(Collected data)
_ _ _
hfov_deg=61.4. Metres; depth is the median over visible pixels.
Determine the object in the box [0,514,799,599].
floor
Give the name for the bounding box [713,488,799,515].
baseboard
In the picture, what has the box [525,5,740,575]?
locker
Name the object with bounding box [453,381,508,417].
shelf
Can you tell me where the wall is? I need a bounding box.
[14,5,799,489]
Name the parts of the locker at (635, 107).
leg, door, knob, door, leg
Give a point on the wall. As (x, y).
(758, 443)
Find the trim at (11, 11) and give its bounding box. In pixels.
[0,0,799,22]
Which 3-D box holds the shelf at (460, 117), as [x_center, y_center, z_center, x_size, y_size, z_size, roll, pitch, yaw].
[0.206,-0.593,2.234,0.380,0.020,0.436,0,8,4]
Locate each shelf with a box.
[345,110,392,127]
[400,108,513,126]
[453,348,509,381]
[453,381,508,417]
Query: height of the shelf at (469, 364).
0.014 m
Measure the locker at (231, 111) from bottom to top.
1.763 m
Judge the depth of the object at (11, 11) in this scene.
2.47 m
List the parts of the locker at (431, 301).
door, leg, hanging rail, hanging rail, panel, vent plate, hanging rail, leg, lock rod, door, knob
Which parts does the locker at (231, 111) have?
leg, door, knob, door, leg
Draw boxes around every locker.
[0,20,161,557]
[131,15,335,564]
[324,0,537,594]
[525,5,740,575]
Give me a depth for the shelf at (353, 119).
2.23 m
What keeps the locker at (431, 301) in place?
_ _ _
**What is expected:** In full and exactly as written, reproduce the records above.

**Response box:**
hfov_deg=61.4. Metres; depth is the median over visible pixels.
Determine the object in the box [0,514,799,599].
floor
Give the name for the bounding box [713,488,799,515].
baseboard
In the picture, what has the box [525,5,740,575]?
locker
Name the object with bounding box [453,381,508,417].
shelf
Can you tell me where the wall is? I need a bounding box.
[14,5,799,489]
Name the parts of the locker at (635, 107).
leg, door, knob, door, leg
Give a point on the wall. As (x, y).
(758, 443)
Find the trim at (11, 11) and give its bounding box. In pixels.
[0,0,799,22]
Which 3-D box holds the shelf at (460, 117), as [x_center, y_center, z_center, x_size, y_size, z_size, roll, pitch, yaw].
[0.206,-0.593,2.234,0.380,0.020,0.436,0,8,4]
Locate each shelf with a box.
[345,110,392,127]
[400,108,513,126]
[453,348,509,381]
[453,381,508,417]
Query: height of the shelf at (469, 364).
0.014 m
Measure the locker at (231, 111) from bottom to top.
1.763 m
Judge the depth of the object at (11, 11) in this scene.
2.47 m
List the parts of the locker at (431, 301).
door, leg, hanging rail, hanging rail, panel, vent plate, hanging rail, leg, lock rod, door, knob
Which parts does the locker at (231, 111) have?
leg, door, knob, door, leg
Draw boxes around every locker.
[0,20,161,557]
[131,15,335,564]
[324,0,537,594]
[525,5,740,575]
Give me a depth for the shelf at (353, 119).
2.23 m
What keeps the locker at (431, 301) in place?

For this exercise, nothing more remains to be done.